To which we can add the discovery of Kwon et al in Kawngwon, South Korea that "Metallothionein Family Proteins as Regulators of Zinc Ions Synergistically Enhance the Anticancer Effect of Cannabidiol in Human Colorectal Cancer Cells" (2023), published in the International Journal of Molecular Sciences, who say:

"CBD treatment regulated the expression of genes related to DNA repair and cell division, with metallothionein (MT) family genes being identified as having highly increased expression levels induced by CBD. It was also found that the expression levels of MT family genes were decreased in colorectal cancer tissues compared to those in normal tissues, indicating that the downregulation of MT family genes might be highly associated with colorectal tumor progression. A qPCR experiment revealed that the expression levels of MT family genes were increased by CBD. Moreover, MT family genes were regulated by CBD or crude extract but not by other cannabinoids, suggesting that the expression of MT family genes was specifically induced by CBD. A synergistic effect between CBD and MT gene transfection or zinc ion treatment was found. In conclusion, MT family genes as novel target genes could synergistically increase the anticancer activity of CBD by regulating the zinc ions in human colorectal cancer cells."
https://www.mdpi.com/1422-0067/24/23/16621/pdf?version=1700655118 [4262]

Yüksel et al (2023) mixed it up when they

"...investigated a plausible therapeutic synergism of a triple combination of CBD/CBG, curcumin, and piperine in the colon adenocarcinoma using HCT116 and HT29 cell lines. Potential synergistic effects of various combinations including these compounds were tested by measuring cancer cell proliferation and apoptosis. Our findings revealed that different genetic backgrounds of HCT116 and HT29 cell lines resulted in divergent responses to the combination treatments. Triple treatment showed synergism in terms of exhibiting anti-tumorigenic effects by activating the Hippo YAP signaling pathway in the HCT116 cell line."
https://www.frontiersin.org/articles/10.3389/fphar.2023.1145666/full [2732]

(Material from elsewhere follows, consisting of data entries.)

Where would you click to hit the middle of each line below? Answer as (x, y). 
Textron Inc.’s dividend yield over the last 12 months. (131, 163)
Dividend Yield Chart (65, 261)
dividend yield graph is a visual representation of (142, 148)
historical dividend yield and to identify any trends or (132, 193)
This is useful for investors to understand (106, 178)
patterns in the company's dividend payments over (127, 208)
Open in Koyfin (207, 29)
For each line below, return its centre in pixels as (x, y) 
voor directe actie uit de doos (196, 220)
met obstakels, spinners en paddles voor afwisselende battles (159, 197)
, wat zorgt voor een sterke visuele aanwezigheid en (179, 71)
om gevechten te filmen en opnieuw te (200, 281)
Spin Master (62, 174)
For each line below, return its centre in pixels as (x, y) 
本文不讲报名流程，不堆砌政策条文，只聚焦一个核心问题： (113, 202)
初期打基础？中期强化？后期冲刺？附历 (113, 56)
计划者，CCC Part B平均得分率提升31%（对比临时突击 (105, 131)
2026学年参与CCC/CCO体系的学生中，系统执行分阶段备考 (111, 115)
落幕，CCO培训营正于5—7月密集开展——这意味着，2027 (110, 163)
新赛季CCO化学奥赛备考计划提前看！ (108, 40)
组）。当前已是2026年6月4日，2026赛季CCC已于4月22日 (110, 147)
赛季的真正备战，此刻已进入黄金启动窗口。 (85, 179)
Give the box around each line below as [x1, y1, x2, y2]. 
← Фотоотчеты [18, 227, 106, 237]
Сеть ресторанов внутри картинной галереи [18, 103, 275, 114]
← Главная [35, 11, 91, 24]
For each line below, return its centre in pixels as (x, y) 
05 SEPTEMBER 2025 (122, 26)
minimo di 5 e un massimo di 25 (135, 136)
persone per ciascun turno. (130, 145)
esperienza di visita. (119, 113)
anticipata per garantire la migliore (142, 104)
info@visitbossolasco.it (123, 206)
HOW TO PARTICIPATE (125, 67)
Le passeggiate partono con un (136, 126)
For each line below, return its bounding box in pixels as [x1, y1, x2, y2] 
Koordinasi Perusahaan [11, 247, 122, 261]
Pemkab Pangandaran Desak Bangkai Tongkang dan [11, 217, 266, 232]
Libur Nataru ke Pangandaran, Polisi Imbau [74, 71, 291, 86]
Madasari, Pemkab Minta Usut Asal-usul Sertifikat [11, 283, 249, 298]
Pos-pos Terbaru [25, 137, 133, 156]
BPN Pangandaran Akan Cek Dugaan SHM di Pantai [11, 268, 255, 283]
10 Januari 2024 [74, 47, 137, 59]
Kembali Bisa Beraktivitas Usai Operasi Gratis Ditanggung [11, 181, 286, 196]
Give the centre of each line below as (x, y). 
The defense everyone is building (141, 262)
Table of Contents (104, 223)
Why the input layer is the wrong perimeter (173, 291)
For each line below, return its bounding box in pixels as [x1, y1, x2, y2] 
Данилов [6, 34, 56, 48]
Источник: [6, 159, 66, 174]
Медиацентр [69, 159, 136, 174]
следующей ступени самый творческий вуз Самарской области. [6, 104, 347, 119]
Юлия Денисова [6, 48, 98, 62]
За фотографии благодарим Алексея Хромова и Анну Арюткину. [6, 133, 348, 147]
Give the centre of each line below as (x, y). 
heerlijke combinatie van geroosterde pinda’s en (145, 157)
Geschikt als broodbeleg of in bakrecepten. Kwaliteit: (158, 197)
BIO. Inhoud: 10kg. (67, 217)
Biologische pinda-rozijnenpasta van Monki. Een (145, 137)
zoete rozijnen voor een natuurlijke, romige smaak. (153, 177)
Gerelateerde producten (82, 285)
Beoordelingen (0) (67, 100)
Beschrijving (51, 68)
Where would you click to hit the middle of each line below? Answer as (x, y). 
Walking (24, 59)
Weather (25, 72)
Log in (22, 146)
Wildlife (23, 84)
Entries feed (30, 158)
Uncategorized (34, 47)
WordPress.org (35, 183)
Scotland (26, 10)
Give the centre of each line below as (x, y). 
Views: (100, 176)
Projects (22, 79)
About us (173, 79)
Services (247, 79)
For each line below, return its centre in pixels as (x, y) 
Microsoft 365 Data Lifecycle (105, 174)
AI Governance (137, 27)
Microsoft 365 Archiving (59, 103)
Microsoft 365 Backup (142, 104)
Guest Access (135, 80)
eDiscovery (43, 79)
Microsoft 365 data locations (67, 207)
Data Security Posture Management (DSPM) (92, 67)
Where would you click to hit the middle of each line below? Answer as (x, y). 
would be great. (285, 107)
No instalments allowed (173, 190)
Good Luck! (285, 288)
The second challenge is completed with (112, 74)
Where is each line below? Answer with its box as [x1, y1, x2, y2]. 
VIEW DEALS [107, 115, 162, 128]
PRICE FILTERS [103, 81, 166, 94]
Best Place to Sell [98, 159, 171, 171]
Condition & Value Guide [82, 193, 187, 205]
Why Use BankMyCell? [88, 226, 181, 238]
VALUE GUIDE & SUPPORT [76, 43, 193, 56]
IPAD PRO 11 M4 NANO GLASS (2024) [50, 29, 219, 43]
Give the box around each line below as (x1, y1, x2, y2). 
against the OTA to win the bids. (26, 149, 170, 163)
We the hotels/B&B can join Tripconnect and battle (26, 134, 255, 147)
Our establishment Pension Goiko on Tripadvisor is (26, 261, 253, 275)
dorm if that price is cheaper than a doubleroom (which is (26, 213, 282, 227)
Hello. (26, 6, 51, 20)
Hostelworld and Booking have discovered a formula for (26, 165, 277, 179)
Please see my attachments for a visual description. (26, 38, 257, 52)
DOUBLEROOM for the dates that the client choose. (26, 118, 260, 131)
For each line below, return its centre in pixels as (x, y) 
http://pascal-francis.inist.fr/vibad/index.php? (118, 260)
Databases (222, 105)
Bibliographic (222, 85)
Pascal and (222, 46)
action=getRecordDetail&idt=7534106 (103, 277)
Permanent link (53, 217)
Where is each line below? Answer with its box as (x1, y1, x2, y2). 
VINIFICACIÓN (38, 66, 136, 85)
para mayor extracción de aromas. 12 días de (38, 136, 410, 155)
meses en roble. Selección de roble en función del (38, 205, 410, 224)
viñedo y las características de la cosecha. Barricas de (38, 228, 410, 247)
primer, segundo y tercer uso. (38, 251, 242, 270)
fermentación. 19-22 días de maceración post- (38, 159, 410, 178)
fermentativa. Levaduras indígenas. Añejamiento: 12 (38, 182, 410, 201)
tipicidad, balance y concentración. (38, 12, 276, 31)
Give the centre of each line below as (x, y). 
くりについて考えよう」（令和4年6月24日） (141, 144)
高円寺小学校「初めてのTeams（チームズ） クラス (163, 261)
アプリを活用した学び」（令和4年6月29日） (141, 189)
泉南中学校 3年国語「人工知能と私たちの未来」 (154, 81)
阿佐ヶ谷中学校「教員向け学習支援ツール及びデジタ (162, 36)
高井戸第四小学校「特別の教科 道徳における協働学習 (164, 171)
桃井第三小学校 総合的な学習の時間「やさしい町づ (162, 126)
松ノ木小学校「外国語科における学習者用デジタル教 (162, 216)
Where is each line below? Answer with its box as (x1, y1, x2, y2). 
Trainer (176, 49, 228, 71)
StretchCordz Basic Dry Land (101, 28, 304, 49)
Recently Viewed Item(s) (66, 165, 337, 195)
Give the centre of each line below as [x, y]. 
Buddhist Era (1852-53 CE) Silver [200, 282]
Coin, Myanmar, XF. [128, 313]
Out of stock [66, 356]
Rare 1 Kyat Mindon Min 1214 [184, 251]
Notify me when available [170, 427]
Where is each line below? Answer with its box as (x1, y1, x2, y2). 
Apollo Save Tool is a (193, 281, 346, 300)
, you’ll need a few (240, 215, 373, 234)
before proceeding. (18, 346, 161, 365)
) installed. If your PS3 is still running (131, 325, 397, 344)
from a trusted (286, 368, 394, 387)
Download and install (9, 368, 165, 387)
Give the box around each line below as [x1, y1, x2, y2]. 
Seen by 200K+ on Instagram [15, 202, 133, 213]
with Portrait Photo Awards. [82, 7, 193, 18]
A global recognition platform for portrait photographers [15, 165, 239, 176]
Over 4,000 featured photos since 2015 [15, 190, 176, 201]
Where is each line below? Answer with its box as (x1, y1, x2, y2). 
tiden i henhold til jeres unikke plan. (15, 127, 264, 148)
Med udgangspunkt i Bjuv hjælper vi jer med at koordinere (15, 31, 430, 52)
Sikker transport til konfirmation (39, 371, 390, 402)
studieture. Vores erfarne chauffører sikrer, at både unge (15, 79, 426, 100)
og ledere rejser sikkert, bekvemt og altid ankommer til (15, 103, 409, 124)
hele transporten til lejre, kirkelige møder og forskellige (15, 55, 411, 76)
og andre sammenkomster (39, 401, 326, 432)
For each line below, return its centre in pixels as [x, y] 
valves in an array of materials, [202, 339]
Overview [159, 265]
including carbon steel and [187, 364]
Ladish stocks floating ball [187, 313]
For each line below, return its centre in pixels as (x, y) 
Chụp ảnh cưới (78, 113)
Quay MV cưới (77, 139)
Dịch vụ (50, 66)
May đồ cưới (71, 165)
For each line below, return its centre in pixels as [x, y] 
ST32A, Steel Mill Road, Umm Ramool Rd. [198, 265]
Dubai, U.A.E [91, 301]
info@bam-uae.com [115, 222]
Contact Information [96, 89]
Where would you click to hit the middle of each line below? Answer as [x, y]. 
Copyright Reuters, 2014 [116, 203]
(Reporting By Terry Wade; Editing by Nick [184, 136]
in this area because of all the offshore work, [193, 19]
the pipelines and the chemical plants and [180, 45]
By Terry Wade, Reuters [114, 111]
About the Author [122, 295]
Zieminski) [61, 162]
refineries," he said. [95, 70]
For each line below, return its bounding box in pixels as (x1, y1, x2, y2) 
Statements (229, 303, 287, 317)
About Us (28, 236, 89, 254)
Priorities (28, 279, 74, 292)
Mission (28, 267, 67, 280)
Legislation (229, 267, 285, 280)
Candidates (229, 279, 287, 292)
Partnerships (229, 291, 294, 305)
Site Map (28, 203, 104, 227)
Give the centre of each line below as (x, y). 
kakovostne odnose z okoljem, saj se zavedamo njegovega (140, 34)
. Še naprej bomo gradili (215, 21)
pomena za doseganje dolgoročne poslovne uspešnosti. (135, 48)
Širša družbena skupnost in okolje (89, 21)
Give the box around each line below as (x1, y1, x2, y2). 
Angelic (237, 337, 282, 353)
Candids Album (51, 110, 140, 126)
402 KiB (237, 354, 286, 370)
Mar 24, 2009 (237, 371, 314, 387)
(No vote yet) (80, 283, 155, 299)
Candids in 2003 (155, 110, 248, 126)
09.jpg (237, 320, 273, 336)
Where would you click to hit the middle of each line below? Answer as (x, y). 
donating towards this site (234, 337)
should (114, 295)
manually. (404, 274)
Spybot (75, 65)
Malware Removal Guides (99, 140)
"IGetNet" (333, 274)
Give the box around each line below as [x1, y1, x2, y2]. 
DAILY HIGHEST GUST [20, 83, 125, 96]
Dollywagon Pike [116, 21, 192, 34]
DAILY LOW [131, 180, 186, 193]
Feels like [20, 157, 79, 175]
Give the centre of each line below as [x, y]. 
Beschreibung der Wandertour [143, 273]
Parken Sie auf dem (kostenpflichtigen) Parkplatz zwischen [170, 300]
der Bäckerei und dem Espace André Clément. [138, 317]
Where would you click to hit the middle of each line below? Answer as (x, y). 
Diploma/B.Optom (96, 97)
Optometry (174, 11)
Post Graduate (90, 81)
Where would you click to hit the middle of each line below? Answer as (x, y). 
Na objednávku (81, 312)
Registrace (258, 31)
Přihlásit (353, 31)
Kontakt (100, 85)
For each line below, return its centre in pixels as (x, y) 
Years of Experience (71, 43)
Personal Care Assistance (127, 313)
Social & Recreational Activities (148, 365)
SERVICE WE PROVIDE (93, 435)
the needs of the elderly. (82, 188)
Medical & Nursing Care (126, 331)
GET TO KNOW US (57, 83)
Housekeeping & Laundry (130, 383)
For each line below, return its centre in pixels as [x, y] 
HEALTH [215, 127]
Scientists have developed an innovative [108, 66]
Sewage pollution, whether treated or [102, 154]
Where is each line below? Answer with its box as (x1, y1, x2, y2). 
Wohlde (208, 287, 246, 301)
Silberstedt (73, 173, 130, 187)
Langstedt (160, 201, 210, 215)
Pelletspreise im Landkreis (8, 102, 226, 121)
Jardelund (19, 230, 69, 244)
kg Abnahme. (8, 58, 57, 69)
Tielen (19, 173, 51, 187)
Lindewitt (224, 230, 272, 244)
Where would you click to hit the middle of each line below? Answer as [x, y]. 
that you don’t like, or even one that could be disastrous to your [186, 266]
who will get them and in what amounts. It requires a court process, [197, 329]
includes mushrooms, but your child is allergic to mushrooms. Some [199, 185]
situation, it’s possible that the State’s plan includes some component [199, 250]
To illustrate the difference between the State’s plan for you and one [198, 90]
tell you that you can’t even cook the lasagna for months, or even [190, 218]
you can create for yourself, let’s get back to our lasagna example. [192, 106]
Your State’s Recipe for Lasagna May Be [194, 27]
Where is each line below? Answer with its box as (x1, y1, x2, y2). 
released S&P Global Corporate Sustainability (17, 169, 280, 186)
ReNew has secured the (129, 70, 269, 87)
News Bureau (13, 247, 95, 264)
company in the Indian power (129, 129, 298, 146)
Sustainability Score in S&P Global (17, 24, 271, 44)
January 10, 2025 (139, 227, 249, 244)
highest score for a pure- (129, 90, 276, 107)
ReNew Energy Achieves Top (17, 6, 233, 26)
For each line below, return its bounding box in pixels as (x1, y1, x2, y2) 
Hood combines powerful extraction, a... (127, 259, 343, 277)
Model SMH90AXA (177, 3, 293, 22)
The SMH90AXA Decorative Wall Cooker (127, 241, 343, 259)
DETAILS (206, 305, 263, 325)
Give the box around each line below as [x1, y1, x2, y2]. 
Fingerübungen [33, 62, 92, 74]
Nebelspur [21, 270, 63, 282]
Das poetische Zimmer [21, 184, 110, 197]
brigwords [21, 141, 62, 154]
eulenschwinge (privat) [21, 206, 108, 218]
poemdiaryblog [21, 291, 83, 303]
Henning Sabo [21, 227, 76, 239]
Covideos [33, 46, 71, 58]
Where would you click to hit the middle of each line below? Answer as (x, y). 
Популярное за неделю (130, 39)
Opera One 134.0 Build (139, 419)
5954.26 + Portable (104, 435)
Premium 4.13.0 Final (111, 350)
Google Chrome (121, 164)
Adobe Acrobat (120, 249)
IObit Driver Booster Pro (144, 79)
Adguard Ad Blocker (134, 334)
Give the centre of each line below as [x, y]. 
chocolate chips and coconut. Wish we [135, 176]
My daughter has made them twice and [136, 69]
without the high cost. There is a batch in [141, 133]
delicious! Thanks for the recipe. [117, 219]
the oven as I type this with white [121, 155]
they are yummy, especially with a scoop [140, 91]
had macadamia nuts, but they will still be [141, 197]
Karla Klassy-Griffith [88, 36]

With regard to the formation of the carcinogen benzo alpha pyrene from the combustion of smoked drugs, the evidence favours cannabis strains with a relatively high ratio of desirable ingredients to cellulose - combustion of cellulose is the source of the polycyclic aromatic hydrocarbons:

"The formation of polycyclic aromatic hydrocarbons (PAHs) from the pyrolysis of cellulose over the temperature range of 300-650° C has been investigated. Detectable amounts (microgram per gram) of 2-4 ring PAHs were observed at and above 400° C. Benzo[a]pyrene and benz[a]anthracene were observed at and above 500° C. Changing the gas phase residence time from 2 to 18 s and the sample size from 200 to 500 mg did not significantly affect the yields of PAHs formed over this low temperature range. The addition of oxygen to the carrier gas stream significantly reduced the yields of PAHs. The pathway to PAH formation in the 300-650° C temperature range is believed to proceed via the carbonization process where the solid residue undergoes a chemical transformation and rearrangement to give a more condensed polycyclic aromatic structure. The evolution profiles of PAHs from the solid residue suggests that smaller 2-3 ring PAHs evolve first and pass through a maximum at a slightly lower temperature than the larger 4-5 ring PAHs. The yields of PAHs obtained from the pyrolysis of d-glucose and sucrose are comparable to those obtained from cellulose."
https://www.infona.pl/resource/bwmeta1.element.elsevier-b4826b42-deb5-393e-bc12-348766dc6e22 [2682]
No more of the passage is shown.